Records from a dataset
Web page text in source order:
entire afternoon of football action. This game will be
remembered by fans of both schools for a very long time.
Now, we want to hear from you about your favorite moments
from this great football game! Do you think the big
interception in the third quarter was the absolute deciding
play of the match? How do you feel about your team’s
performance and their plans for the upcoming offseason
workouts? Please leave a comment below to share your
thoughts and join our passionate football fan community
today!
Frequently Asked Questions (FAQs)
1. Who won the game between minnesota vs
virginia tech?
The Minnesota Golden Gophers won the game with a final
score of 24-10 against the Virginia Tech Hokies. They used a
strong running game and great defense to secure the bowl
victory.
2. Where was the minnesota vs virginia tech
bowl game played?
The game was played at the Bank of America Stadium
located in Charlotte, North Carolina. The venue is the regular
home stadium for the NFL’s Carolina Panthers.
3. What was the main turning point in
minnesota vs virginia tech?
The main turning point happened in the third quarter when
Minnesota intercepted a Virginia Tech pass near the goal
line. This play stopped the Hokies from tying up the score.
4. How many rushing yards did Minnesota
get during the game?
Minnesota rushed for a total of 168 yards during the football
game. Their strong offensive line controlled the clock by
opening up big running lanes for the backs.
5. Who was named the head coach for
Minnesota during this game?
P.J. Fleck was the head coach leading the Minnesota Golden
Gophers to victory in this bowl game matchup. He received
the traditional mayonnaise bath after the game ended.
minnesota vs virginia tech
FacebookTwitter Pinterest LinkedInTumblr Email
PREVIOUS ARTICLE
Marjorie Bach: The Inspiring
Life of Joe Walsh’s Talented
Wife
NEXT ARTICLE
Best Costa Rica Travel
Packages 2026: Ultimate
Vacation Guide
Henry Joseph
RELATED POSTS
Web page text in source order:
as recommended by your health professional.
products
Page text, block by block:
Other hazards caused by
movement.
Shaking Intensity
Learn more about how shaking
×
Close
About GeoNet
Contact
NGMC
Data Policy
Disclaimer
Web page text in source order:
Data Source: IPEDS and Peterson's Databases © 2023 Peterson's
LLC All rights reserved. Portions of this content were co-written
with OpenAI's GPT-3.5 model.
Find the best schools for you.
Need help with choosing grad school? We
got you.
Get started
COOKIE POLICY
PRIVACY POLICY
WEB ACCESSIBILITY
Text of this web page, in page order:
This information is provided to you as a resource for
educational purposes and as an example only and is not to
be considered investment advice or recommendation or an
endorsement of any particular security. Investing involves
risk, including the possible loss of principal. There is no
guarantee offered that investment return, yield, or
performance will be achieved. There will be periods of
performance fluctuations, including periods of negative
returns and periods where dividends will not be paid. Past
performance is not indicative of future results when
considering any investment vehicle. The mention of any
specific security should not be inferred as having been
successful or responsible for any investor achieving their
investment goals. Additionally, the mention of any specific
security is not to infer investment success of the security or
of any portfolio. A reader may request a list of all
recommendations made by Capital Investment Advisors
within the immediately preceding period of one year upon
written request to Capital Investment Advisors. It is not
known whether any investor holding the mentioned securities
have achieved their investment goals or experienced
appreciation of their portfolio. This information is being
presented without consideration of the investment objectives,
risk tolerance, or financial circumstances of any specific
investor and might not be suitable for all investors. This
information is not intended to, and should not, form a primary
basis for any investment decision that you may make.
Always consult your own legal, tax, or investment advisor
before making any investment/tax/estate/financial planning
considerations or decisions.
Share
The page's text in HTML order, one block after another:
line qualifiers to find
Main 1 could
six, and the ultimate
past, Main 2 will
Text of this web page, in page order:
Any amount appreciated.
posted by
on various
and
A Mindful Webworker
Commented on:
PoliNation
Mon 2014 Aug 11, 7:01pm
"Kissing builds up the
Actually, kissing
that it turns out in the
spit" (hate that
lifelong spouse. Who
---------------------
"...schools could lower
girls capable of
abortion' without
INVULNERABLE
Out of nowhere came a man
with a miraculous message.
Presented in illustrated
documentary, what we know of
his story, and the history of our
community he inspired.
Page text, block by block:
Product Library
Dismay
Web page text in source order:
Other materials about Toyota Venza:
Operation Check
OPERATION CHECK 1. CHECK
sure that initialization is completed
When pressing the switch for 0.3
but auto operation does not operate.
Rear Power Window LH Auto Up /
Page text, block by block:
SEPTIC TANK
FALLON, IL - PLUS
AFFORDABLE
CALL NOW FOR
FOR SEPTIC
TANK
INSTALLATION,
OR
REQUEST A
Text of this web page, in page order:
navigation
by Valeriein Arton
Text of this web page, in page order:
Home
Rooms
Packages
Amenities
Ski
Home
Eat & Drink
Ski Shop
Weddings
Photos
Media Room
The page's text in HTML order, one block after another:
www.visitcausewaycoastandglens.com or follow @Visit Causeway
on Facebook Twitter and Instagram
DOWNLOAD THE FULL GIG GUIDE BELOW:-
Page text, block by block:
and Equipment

**YOUR TASK**: Your answer must be the lines from the first line of the entries above through the line that contains "line. This play", written out exactly.

**YOUR RESPONSE**:
Web page text in source order:
entire afternoon of football action. This game will be
remembered by fans of both schools for a very long time.
Now, we want to hear from you about your favorite moments
from this great football game! Do you think the big
interception in the third quarter was the absolute deciding
play of the match? How do you feel about your team’s
performance and their plans for the upcoming offseason
workouts? Please leave a comment below to share your
thoughts and join our passionate football fan community
today!
Frequently Asked Questions (FAQs)
1. Who won the game between minnesota vs
virginia tech?
The Minnesota Golden Gophers won the game with a final
score of 24-10 against the Virginia Tech Hokies. They used a
strong running game and great defense to secure the bowl
victory.
2. Where was the minnesota vs virginia tech
bowl game played?
The game was played at the Bank of America Stadium
located in Charlotte, North Carolina. The venue is the regular
home stadium for the NFL’s Carolina Panthers.
3. What was the main turning point in
minnesota vs virginia tech?
The main turning point happened in the third quarter when
Minnesota intercepted a Virginia Tech pass near the goal
line. This play stopped the Hokies from tying up the score.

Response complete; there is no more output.